Михаил Петрович Погодин (1800–1875) — историк, литератор, издатель журналов «Московский вестник» (1827–1830), «Московский наблюдатель» (1835–1837; совместно с рядом литераторов), «Москвитянин» (1841–1856). Во второй половине 1820-х годов был близок к Пушкину.

Михаил Петрович Погодин — один из первых историков, положивших начало новой русской историографии. Его всегда отличал интерес к истории Домонгольской Руси и критическое отношение к историческим источникам. Именно Погодин открыл и ввел в научный оборот многие древние летописи и документы. В этой книге собраны важнейшие труды Погодина, посвященные Древней Руси, не потерявшие своей научной ценности до сих пор.

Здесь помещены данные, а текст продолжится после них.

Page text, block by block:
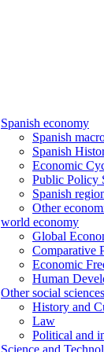
Spanish economy
Spanish
Spanish
Economic
Public Policy
Spanish
Other
world economy
Global
Comparative
Economic
Human
Other social sciences
History and
Law
Political and
Science and
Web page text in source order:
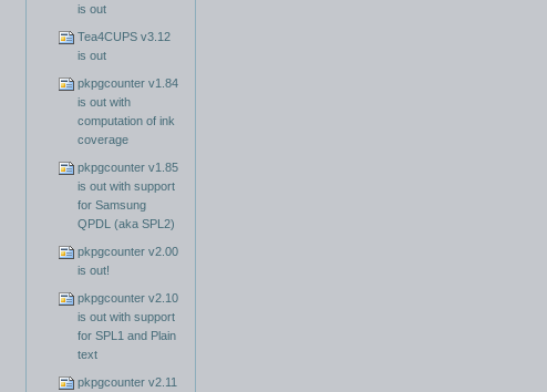
is out
Tea4CUPS v3.12
is out
pkpgcounter v1.84
is out with
computation of ink
coverage
pkpgcounter v1.85
is out with support
for Samsung
QPDL (aka SPL2)
pkpgcounter v2.00
is out!
pkpgcounter v2.10
is out with support
for SPL1 and Plain
text
pkpgcounter v2.11
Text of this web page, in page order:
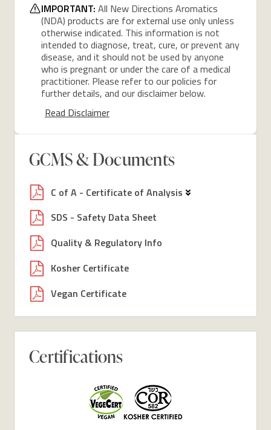
IMPORTANT: All New Directions Aromatics
(NDA) products are for external use only unless
otherwise indicated. This information is not
intended to diagnose, treat, cure, or prevent any
disease, and it should not be used by anyone
who is pregnant or under the care of a medical
practitioner. Please refer to our policies for
further details, and our disclaimer below.
Read Disclaimer
GCMS & Documents
C of A - Certificate of Analysis
SDS - Safety Data Sheet
Quality & Regulatory Info
Kosher Certificate
Vegan Certificate
Certifications
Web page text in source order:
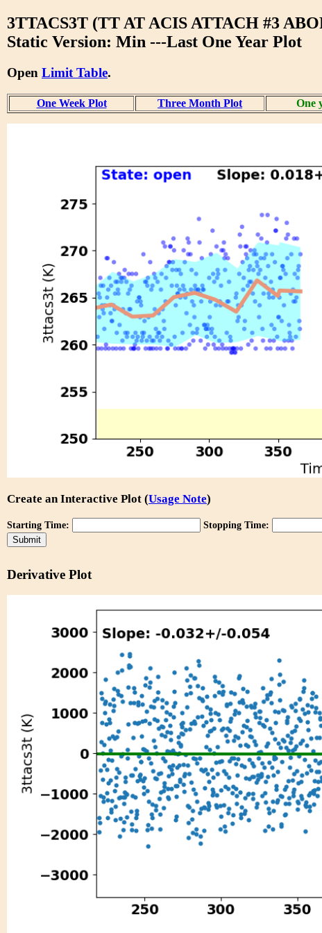
3TTACS3T (TT AT ACIS ATTACH #3
Static Version: Min ---Last One Year Plot
Open Limit Table.
One Week Plot Three Month Plot One
Create an Interactive Plot (Usage Note)
Starting Time: Stopping Time:
Derivative Plot
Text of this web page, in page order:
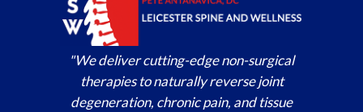
"We deliver cutting-edge non-surgical
therapies to naturally reverse joint
degeneration, chronic pain, and tissue
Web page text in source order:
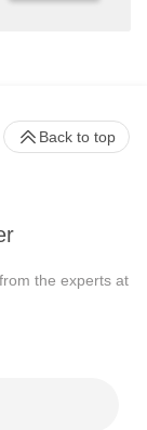
the experts at
Back to top
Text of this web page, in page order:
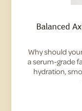
Balanced
Why should
a serum-grade
hydration,
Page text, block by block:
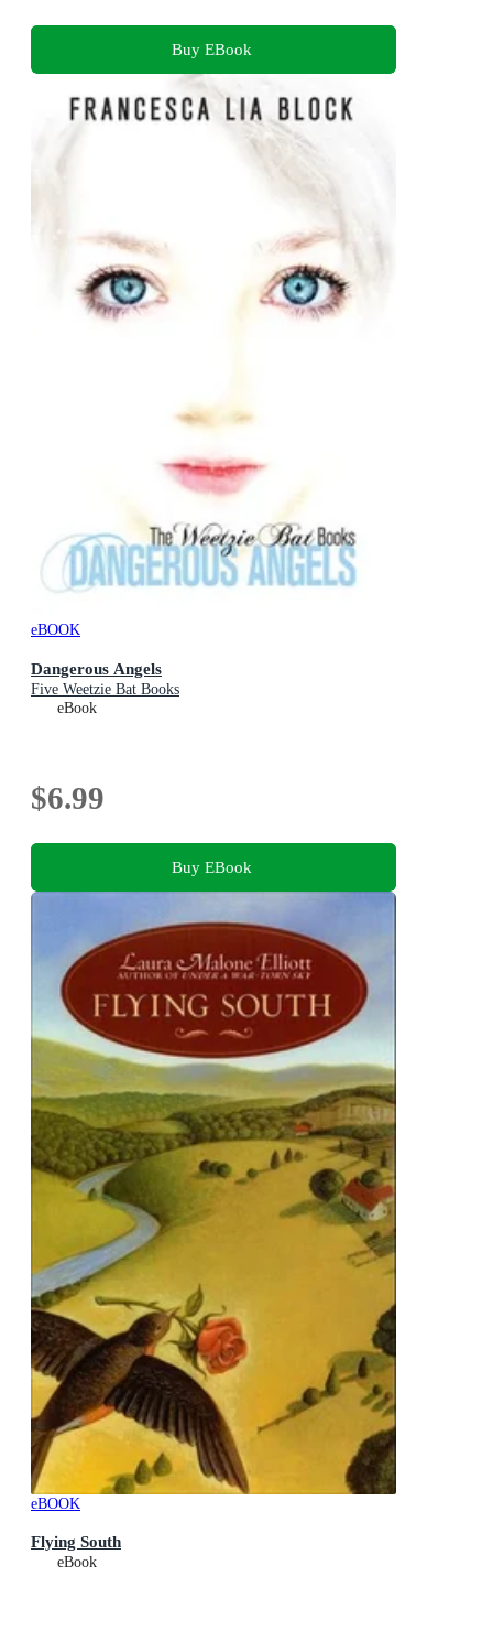
Buy EBook
eBOOK
Dangerous Angels
Five Weetzie Bat Books
eBook
$6.99
Buy EBook
eBOOK
Flying South
eBook

Повесть была впервые напечатана в альманахе «Урания» за 1826 г. Написана в Знаменском летом 1825 г. После событий 14 декабря Погодин опасался, что этой повестью он навлёк на себя подозрения властей. В 1834 г. Белинский писал, что повесть «Нищий» замечательна «по верному изображению русских простонародных нравов, по теплоте чувства, по мастерскому рассказу» (Белинский В. Г. Полн. собр. соч., т. 1, с. 94).

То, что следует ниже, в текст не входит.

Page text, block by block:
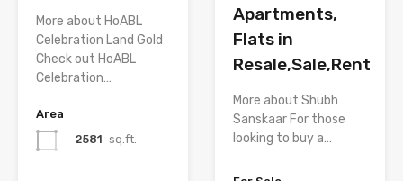
More about HoABL
Celebration Land Gold
Check out HoABL
Celebration…
Area
2581 sq.ft.
Apartments,
Flats in
Resale,Sale,Rent
More about Shubh
Sanskaar For those
looking to buy a…
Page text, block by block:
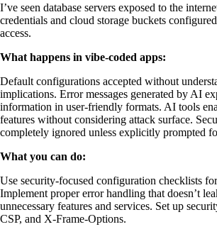
I’ve seen database servers exposed to the
credentials and cloud storage buckets
access.
What happens in vibe-coded apps:
Default configurations accepted without
implications. Error messages generated by AI
information in user-friendly formats. AI tools
features without considering attack surface.
completely ignored unless explicitly prompted
What you can do:
Use security-focused configuration checklists
Implement proper error handling that doesn’t
unnecessary features and services. Set up
CSP, and X-Frame-Options.
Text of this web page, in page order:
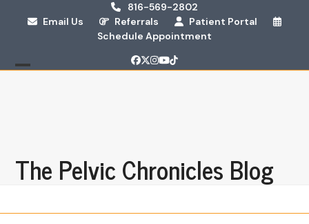
816-569-2802
Email Us
Referrals
Patient Portal
Schedule Appointment
Facebook
Twitter
Instagram
YouTube
Tiktok
The Pelvic Chronicles Blog
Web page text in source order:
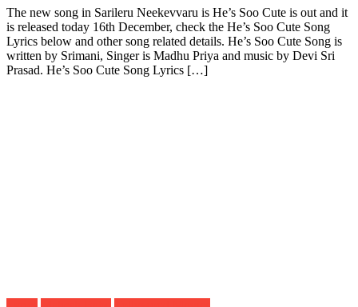
The new song in Sarileru Neekevvaru is He’s Soo Cute is out and it
is released today 16th December, check the He’s Soo Cute Song
Lyrics below and other song related details. He’s Soo Cute Song is
written by Srimani, Singer is Madhu Priya and music by Devi Sri
Prasad. He’s Soo Cute Song Lyrics […]
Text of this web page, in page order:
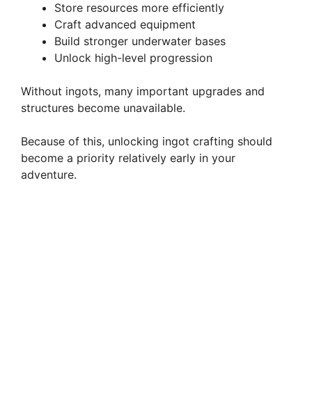
Store resources more efficiently
Craft advanced equipment
Build stronger underwater bases
Unlock high-level progression
Without ingots, many important upgrades and
structures become unavailable.
Because of this, unlocking ingot crafting should
become a priority relatively early in your
adventure.
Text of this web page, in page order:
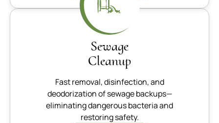
Sewage
Cleanup
Fast removal, disinfection, and
deodorization of sewage backups—
eliminating dangerous bacteria and
restoring safety.
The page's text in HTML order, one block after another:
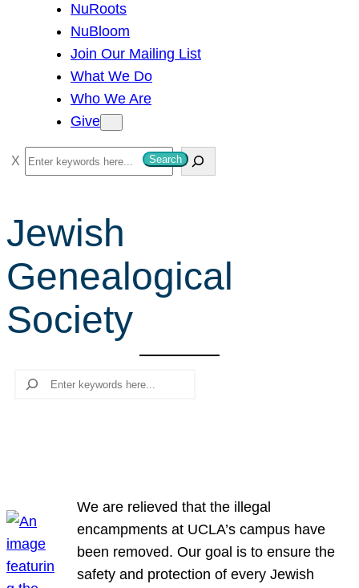
NuRoots
NuBloom
Join Our Mailing List
What We Do
Who We Are
Give
S
e
r
c
h
Search
Jewish
Genealogical
Society
Search
We are relieved that the illegal
encampments at UCLA’s campus have
been removed. Our goal is to ensure the
safety and protection of every Jewish
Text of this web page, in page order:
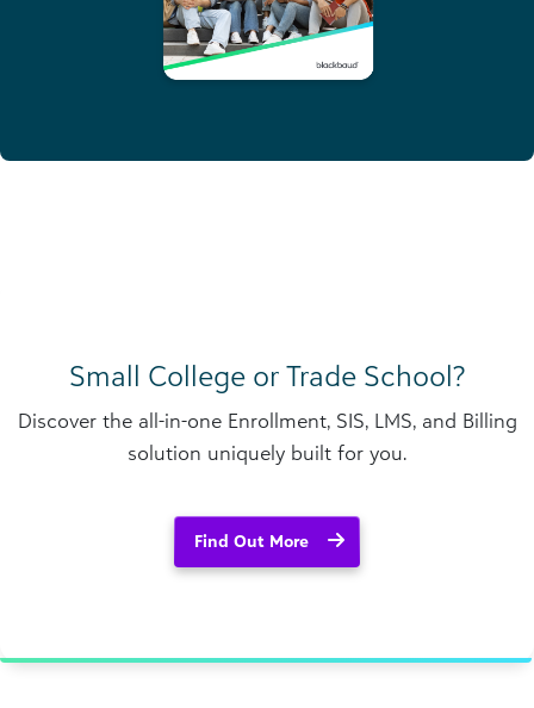
Small College or Trade School?
Discover the all-in-one Enrollment, SIS, LMS, and Billing
solution uniquely built for you.
Find Out More

Впервые напечатано в «Московском вестнике», 1829, ч. II, с. 1–71, за подписью «М. П.». Отдельным изданием — М., 1829.Эпизод гадания на «шарах» (глобусах) был рассказан Погодину Д. М. Перевощиковым (1788–1880), математиком и астрономом, профессором Московского университета.В дневнике Погодина от 9 декабря 1828 г. имеется запись: «К Пушкину. Прочел „Немочь“. Хвалит очень, много драматического и проч.» (А. С. Пушкин в воспоминаниях современников, т. 2, с. 17).В Петербурге устраивали публичные чтения повести и сообщали оттуда Погодину: «Здесь все: и профаны, и люди мыслящие — превозносят ее, потому что находят в ней пищу» (II, 297).Белинский писал в 1835 г., что «Черная немочь» «есть повесть совершенно народная и поэтически нравоописательная», что в ней представлена «полная картина одной из главных сторон русской жизни, с ее положительным и ее исключениями» (Белинский В. Г.

Впервые напечатано в «Московском вестнике» за 1828 г., ч. VII, № I, с. 17–36, № II, с. 152–168, за подписью N. N.

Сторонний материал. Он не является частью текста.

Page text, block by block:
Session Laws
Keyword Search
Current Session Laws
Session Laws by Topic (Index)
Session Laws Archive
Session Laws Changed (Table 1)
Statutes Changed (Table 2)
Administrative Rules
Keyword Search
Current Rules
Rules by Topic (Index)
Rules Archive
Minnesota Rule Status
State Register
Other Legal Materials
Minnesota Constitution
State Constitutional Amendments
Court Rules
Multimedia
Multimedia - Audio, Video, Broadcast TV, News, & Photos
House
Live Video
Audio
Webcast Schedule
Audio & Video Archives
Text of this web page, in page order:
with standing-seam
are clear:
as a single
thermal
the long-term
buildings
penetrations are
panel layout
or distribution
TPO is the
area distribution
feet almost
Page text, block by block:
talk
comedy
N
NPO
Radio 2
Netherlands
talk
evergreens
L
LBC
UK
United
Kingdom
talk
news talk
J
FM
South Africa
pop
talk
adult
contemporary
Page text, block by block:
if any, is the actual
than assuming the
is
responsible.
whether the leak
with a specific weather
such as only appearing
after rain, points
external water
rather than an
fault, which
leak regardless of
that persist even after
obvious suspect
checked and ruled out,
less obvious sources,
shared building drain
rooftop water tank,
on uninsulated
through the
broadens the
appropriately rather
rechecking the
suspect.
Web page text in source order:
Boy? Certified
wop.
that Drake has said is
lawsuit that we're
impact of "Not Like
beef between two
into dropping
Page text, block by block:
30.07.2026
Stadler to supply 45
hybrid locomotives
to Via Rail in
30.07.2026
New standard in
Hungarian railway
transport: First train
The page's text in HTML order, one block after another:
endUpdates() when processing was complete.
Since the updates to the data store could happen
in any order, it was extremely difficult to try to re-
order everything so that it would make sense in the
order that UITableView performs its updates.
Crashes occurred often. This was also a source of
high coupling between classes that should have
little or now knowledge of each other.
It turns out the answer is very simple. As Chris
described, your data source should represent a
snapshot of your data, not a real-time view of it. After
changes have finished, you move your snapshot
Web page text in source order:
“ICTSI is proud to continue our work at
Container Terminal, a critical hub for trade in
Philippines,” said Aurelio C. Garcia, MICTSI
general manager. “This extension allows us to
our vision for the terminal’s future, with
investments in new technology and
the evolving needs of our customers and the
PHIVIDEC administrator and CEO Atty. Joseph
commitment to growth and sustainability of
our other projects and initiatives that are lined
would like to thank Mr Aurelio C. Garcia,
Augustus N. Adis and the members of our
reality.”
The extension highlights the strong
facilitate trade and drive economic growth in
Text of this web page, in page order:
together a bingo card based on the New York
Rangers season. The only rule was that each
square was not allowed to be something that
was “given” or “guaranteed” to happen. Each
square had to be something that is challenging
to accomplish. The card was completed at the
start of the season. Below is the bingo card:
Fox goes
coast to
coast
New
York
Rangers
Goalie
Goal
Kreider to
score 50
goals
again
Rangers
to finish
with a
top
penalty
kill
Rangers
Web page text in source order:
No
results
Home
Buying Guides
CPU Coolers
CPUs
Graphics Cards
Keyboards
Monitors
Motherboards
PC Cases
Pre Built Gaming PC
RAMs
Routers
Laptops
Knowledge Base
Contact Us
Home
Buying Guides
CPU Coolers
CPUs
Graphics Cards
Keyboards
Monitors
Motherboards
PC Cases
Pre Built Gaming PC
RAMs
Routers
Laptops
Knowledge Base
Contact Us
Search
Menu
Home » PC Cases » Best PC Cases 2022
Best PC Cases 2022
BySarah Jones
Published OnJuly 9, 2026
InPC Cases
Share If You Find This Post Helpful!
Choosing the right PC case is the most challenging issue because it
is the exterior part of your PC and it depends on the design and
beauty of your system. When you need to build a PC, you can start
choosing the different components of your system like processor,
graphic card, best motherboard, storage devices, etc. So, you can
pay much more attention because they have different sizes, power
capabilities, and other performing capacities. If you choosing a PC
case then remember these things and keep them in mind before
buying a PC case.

В книге рассказывается история главного героя, который сталкивается с различными проблемами и препятствиями на протяжении всего своего путешествия. По пути он встречает множество второстепенных персонажей, которые играют важные роли в истории. Благодаря опыту главного героя книга исследует такие темы, как любовь, потеря, надежда и стойкость. По мере того, как главный герой преодолевает свои трудности, он усваивает ценные уроки жизни и растет как личность.

Книга впервые за долгие годы знакомит широкий круг читателей с изящной и нашумевшей в свое время научно-фантастической мистификацией В. Ф. Одоевского «Зефироты» (1861), а также дополнительными материалами. В сопроводительной статье прослеживается история и отголоски мистификации Одоевского, которая рассматривается в связи с литературным и событийным контекстом эпохи.

В сборник вошли впервые переиздающиеся произведения первой половины XIX века — фантастические повести Ф. Ф. Корфа (1801–1853) «Отрывок из жизнеописания Хомкина» и В. А. Ушакова (1789–1838) «Густав Гацфельд», а также рассказ безвестного «Петра Ф-ъ» «Колечко». Помимо идеи вмешательства потусторонних и инфернальных сил в жизнь человека, все они объединены темой карточной игры.

В книге рассказывается история главного героя, который сталкивается с различными проблемами и препятствиями на протяжении всего своего путешествия. По пути он встречает множество второстепенных персонажей, которые играют важные роли в истории. Благодаря опыту главного героя книга исследует такие темы, как любовь, потеря, надежда и стойкость. По мере того, как главный герой преодолевает свои трудности, он усваивает ценные уроки жизни и растет как личность.